(Stored data)
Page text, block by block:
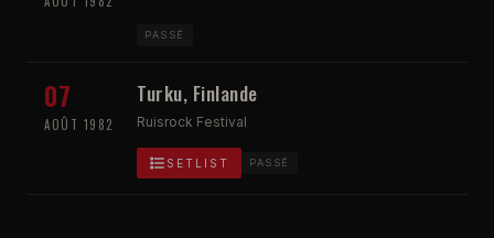
PASSÉ
07
AOÛT 1982
Turku, Finlande
Ruisrock Festival
SETLIST PASSÉ
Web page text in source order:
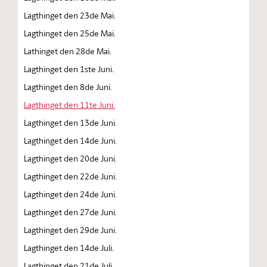
Lagthinget den 23de Mai.
Lagthinget den 25de Mai.
Lathinget den 28de Mai.
Lagthinget den 1ste Juni.
Lagthinget den 8de Juni.
Lagthinget den 11te Juni.
Lagthinget den 13de Juni.
Lagthinget den 14de Juni.
Lagthinget den 20de Juni.
Lagthinget den 22de Juni.
Lagthinget den 24de Juni.
Lagthinget den 27de Juni.
Lagthinget den 29de Juni.
Lagthinget den 14de Juli.
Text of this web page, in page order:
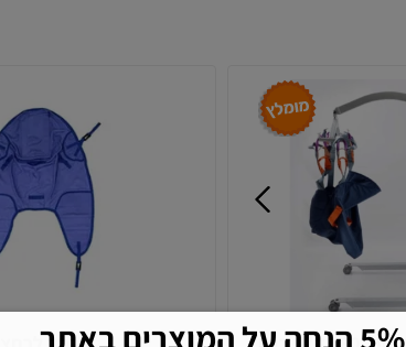
5% הנחה על המוצרים באתר
בהזנת הקוד- MEDIX5
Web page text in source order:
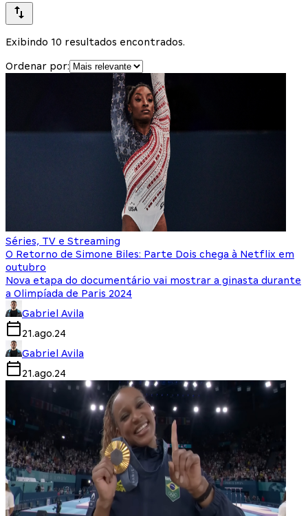
Exibindo 10 resultados encontrados.
Ordenar por:
Séries, TV e Streaming
O Retorno de Simone Biles: Parte Dois chega à Netflix em
outubro
Nova etapa do documentário vai mostrar a ginasta durante
a Olimpíada de Paris 2024
Gabriel Avila
21.ago.24
Gabriel Avila
21.ago.24
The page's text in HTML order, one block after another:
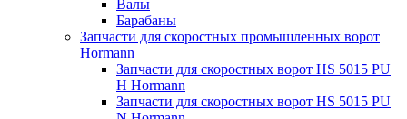
Валы
Барабаны
Запчасти для скоростных промышленных ворот
Hormann
Запчасти для скоростных ворот HS 5015 PU
H Hormann
Запчасти для скоростных ворот HS 5015 PU
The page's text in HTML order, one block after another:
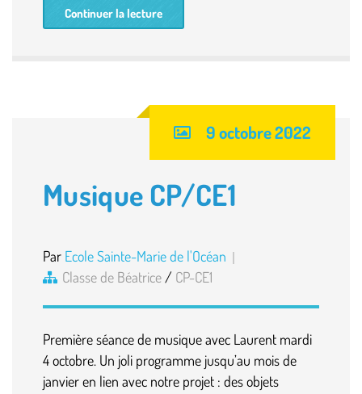
Continuer la lecture
9 octobre 2022
Musique CP/CE1
Par Ecole Sainte-Marie de l'Océan
Classe de Béatrice / CP-CE1
Première séance de musique avec Laurent mardi
4 octobre. Un joli programme jusqu’au mois de
janvier en lien avec notre projet : des objets
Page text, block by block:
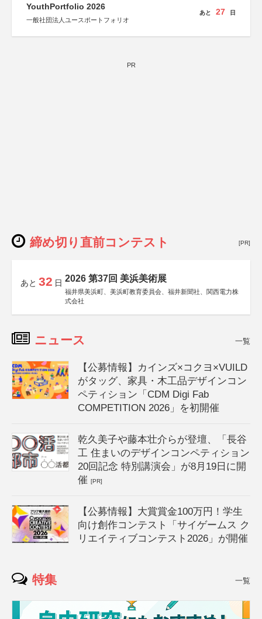
YouthPortfolio 2026
一般社団法人ユースポートフォリオ
あと 27 日
PR
締め切り直前コンテスト [PR]
あと 32 日 2026 第37回 美浜美術展
福井県美浜町、美浜町教育委員会、福井新聞社、関西電力株
式会社
ニュース 一覧
【公募情報】カインズ×コクヨ×VUILD
がタッグ、家具・木工品デザインコン
ペティション「CDM Digi Fab
COMPETITION 2026」を初開催
乾久美子や藤本壮介らが登壇、「長谷
工 住まいのデザインコンペティション
20回記念 特別講演会」が8月19日に開
催[PR]
【公募情報】大賞賞金100万円！学生
向け創作コンテスト「サイゲームス ク
リエイティブコンテスト2026」が開催
特集 一覧
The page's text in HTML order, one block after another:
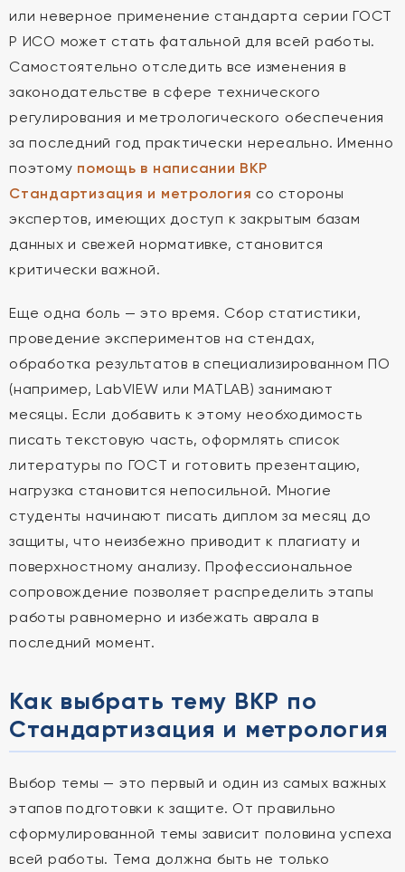
или неверное применение стандарта серии ГОСТ
Р ИСО может стать фатальной для всей работы.
Самостоятельно отследить все изменения в
законодательстве в сфере технического
регулирования и метрологического обеспечения
за последний год практически нереально. Именно
поэтому помощь в написании ВКР
Стандартизация и метрология со стороны
экспертов, имеющих доступ к закрытым базам
данных и свежей нормативке, становится
критически важной.
Еще одна боль — это время. Сбор статистики,
проведение экспериментов на стендах,
обработка результатов в специализированном ПО
(например, LabVIEW или MATLAB) занимают
месяцы. Если добавить к этому необходимость
писать текстовую часть, оформлять список
литературы по ГОСТ и готовить презентацию,
нагрузка становится непосильной. Многие
студенты начинают писать диплом за месяц до
защиты, что неизбежно приводит к плагиату и
поверхностному анализу. Профессиональное
сопровождение позволяет распределить этапы
работы равномерно и избежать аврала в
последний момент.
Как выбрать тему ВКР по
Стандартизация и метрология
Выбор темы — это первый и один из самых важных
этапов подготовки к защите. От правильно
сформулированной темы зависит половина успеха
всей работы. Тема должна быть не только
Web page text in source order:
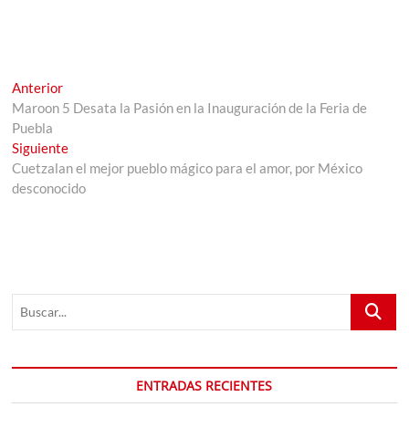
Navegación
de
entradas
AnteriorEntrada
anterior:
Maroon 5 Desata la Pasión en la Inauguración de la Feria de
Puebla
SiguienteEntrada
siguiente:
Cuetzalan el mejor pueblo mágico para el amor, por México
desconocido
Buscar...
ENTRADAS RECIENTES
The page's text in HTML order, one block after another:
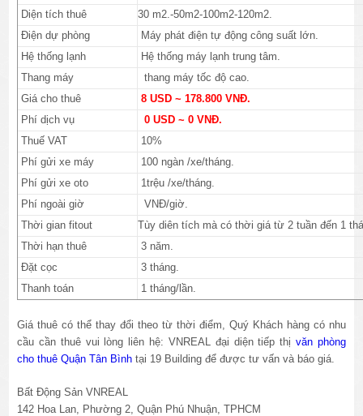
Diện tích thuê
30 m2.-50m2-100m2-120m2.
Điện dự phòng
Máy phát điện tự động công suất lớn.
Hệ thống lạnh
Hệ thống máy lạnh trung tâm.
Thang máy
thang máy tốc độ cao.
Giá cho thuê
8 USD ~ 178.800 VNĐ.
Phí dịch vụ
0 USD ~ 0 VNĐ.
Thuế VAT
10%
Phí gửi xe máy
100 ngàn /xe/tháng.
Phí gửi xe oto
1trệu /xe/tháng.
Phí ngoài giờ
VNĐ/giờ.
Thời gian fitout
Tùy diên tích mà có thời giá từ 2 tuần đến 1
Thời hạn thuê
3 năm.
Đặt cọc
3 tháng.
Thanh toán
1 tháng/lần.
Giá thuê có thể thay đổi theo từ thời điểm, Quý Khách hàng có nhu
cầu cần thuê vui lòng liên hệ: VNREAL đại diện tiếp thị văn phòng
cho thuê Quận Tân Bình tại 19 Building để được tư vấn và báo giá.
Bất Động Sản VNREAL
142 Hoa Lan, Phường 2, Quận Phú Nhuận, TPHCM
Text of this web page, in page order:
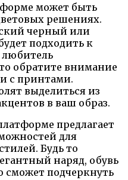
может быть
решениях.
черный или
подходить к
любитель
обратите внимание
с принтами.
выделиться из
в ваш образ.
предлагает
для
Будь то
наряд, обувь
сможет подчеркнуть
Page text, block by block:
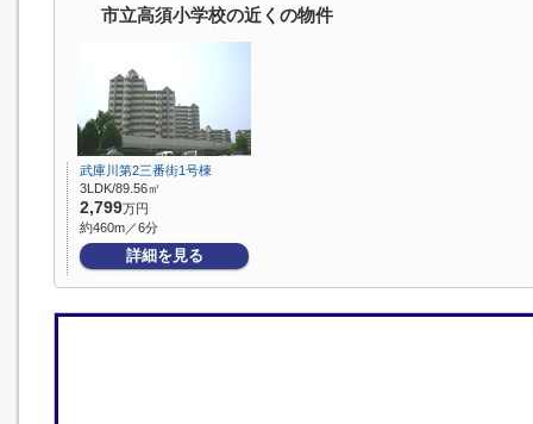
市立高須小学校の近くの物件
武庫川第2三番街1号棟
3LDK/89.56㎡
2,799万円
約460m／6分
詳細を見る
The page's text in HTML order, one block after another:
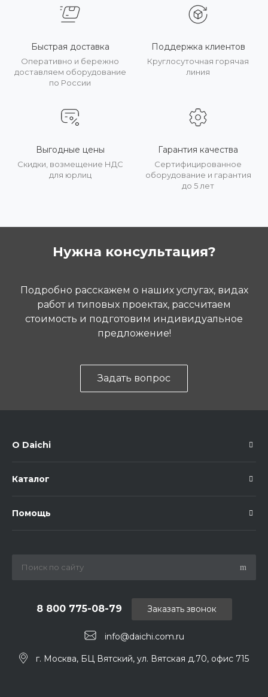
Быстрая доставка
Оперативно и бережно
доставляем оборудование
по России
Поддержка клиентов
Круглосуточная горячая
линия
Выгодные цены
Скидки, возмещение НДС
для юрлиц
Гарантия качества
Сертифицированное
оборудование и гарантия
до 5 лет
Нужна консультация?
Подробно расскажем о наших услугах, видах
работ и типовых проектах, рассчитаем
стоимость и подготовим индивидуальное
предложение!
Задать вопрос
О Daichi
Каталог
Помощь
info@daichi.com.ru
8 800 775-08-79
г. Москва, БЦ Вятский, ул. Вятская д.70, офис 715
Заказать звонок
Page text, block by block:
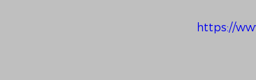
https://
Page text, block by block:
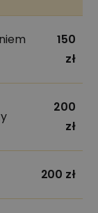
150
zł
200
zł
200 zł
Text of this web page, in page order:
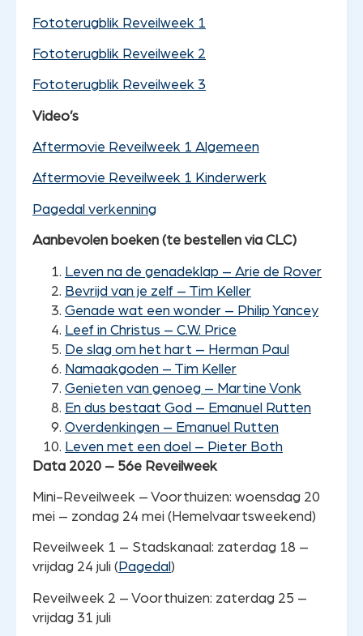
Fototerugblik Reveilweek 1
Fototerugblik Reveilweek 2
Fototerugblik Reveilweek 3
Video’s
Aftermovie Reveilweek 1 Algemeen
Aftermovie Reveilweek 1 Kinderwerk
Pagedal verkenning
Aanbevolen boeken (te bestellen via CLC)
Leven na de genadeklap – Arie de Rover
Bevrijd van je zelf – Tim Keller
Genade wat een wonder – Philip Yancey
Leef in Christus – C.W. Price
De slag om het hart – Herman Paul
Namaakgoden – Tim Keller
Genieten van genoeg – Martine Vonk
En dus bestaat God – Emanuel Rutten
Overdenkingen – Emanuel Rutten
Leven met een doel – Pieter Both
Data 2020 – 56e Reveilweek
Mini-Reveilweek – Voorthuizen: woensdag 20
mei – zondag 24 mei (Hemelvaartsweekend)
Reveilweek 1 – Stadskanaal: zaterdag 18 –
vrijdag 24 juli (Pagedal)
Reveilweek 2 – Voorthuizen: zaterdag 25 –
vrijdag 31 juli
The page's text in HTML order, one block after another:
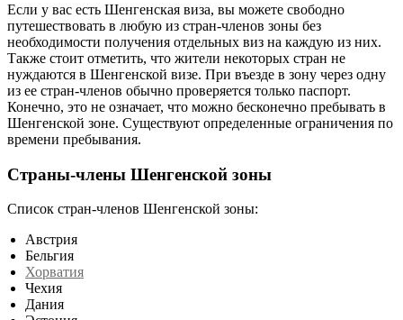
Если у вас есть Шенгенская виза, вы можете свободно
путешествовать в любую из стран-членов зоны без
необходимости получения отдельных виз на каждую из них.
Также стоит отметить, что жители некоторых стран не
нуждаются в Шенгенской визе. При въезде в зону через одну
из ее стран-членов обычно проверяется только паспорт.
Конечно, это не означает, что можно бесконечно пребывать в
Шенгенской зоне. Существуют определенные ограничения по
времени пребывания.
Страны-члены Шенгенской зоны
Список стран-членов Шенгенской зоны:
Австрия
Бельгия
Хорватия
Чехия
Дания
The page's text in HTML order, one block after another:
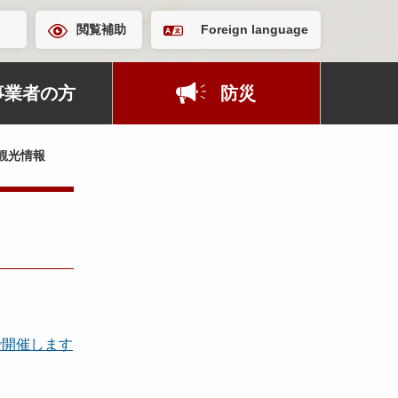
閲覧補助 Foreign language
業者の方 防災
光情報
催します

Task:
Quote the data above exactly from the line with "обратите внимание" to the line with "Скидки, возмещение НДС", both ends counted, and nothing else. Pictures don't go in.

The answer:
обратите внимание
с принтами.
выделиться из
в ваш образ.
предлагает
для
Будь то
наряд, обувь
сможет подчеркнуть
Page text, block by block:
市立高須小学校の近くの物件
武庫川第2三番街1号棟
3LDK/89.56㎡
2,799万円
約460m／6分
詳細を見る
The page's text in HTML order, one block after another:
Быстрая доставка
Оперативно и бережно
доставляем оборудование
по России
Поддержка клиентов
Круглосуточная горячая
линия
Выгодные цены
Скидки, возмещение НДС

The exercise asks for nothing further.